Воздушный человек засиял радостью:
— Да она болото у нас!..
Этот ответ опять как бы приблизил нас к земле.
— Болото!.. Но почему же все-таки тебе выгодно платить и без болота? Чем оно тебе мешает?..
— Да не дай бог к нему касаться, к болоту-то!
— Ты и не касайся!
— Не касался бы, так оно касается! Возьми-ко я болото —
И опять мы оба очутились в воздушном пространстве. Теперь уж и я видел совершенно ясно, что платить за пустое пространство и даже в двойном количестве — вещь чрезвычайно приятная.
Но потребность возвратиться на землю заставила меня сделать моему собеседнику еще один вопрос:
— А все-таки куда же ты денешься?
Лицо веселого воробья призадумалось.
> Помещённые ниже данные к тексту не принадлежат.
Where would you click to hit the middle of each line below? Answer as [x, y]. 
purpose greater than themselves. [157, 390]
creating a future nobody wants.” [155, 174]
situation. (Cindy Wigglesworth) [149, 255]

Подумал он и сказал:
— Боровицкие мужики звали в Питер… в балет служить…
— Куда?
— В театр… По балетной части… Машины двигать… Например, рассказывали, ежели море, так под холстиной сидеть надо, руками ее бить, толкать, чтоб волнами оказывало перед публикой… Работа легкая! адрес одного балетчика у меня при себе… Только вот капиталу нет нисколько!..
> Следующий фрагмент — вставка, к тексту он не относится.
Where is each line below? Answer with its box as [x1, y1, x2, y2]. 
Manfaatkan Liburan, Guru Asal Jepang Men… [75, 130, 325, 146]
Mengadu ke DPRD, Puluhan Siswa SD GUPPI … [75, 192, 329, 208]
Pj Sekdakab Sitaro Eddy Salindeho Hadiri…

Итак, у воздушного существа оказалась возможность карьеры. При помощи начальника станции можно было помочь ему уехать в Петербург с товарным поездом. Но уже одно то, что у этого человека, несмотря на его полную воздушность и отчужденность от всего земного, оказалась возможность какой бы то ни было карьеры, положения — он уже не мог мне служить материалом для разрешения моей задачи. Воздушность, отличавшая это существо вообще от всякой связи с человечеством, конечно, весьма близко напоминала о нуле, о чем-то во всех отношениях неосязаемом и неуловимом; но раз это неуловимое может хотя и в мечтаниях приткнуться куда-нибудь и как-нибудь в ряды человеческого общества, оно уже не целое, а непременно дробь и, следовательно, удовлетворяя одной половине определения мнимой величины, «нулю», вовсе не удовлетворяет другой ее половине и, следовательно, не может быть полезным в моих изысканиях.
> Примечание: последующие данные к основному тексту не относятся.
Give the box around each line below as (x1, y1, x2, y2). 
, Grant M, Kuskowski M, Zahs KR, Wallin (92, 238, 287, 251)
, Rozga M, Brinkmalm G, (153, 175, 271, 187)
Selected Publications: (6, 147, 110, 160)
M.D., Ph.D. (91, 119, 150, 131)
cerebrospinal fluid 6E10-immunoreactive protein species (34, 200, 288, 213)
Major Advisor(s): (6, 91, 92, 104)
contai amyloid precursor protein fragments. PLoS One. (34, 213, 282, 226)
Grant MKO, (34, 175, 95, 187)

И долго я так бился с мучившей меня задачей без всякого успеха. Какие бы воздушные, почти мнимые существования ни встречались мне в деревенской жизни, во всяком случае они оказывались дробями, то есть величинами совершенно определенными. И я решительно не знаю, каким бы образом мог я выбраться из моего затруднительного положения, если бы одно совершенно случайное обстоятельство не выручило меня из беды.
Неожиданное обстоятельство это заключалось в том, что я, деревенский обыватель, глаз которого привык видеть только мужика, бабу, деревенскую скотину, соломенные крыши, рваные полушубки, ухо которого привыкло слышать только речи, вращающиеся около слов «никаких способов», и мысль которого привыкла руководствоваться в понимании окружающего единственно упованием на бога, — я, захолустный человек, вдруг, по щучьему велению, очутился в один скучный зимний вечер в самом высшем обществе, в обществе самых благоухающих человеко-цветов, совершенно недеревенского строя жизни, там, где «венец творения» имеет полную возможность чувствовать себя действительно венцом, последним словом культуры, любимым ее детищем, холеным и изобильно питаемым во всех отношениях. Словом, из одного мира — нужды, податей, навоза и соломы — я перенесся в мир довольства, богатства, шелка, блеска и всякого рода радости.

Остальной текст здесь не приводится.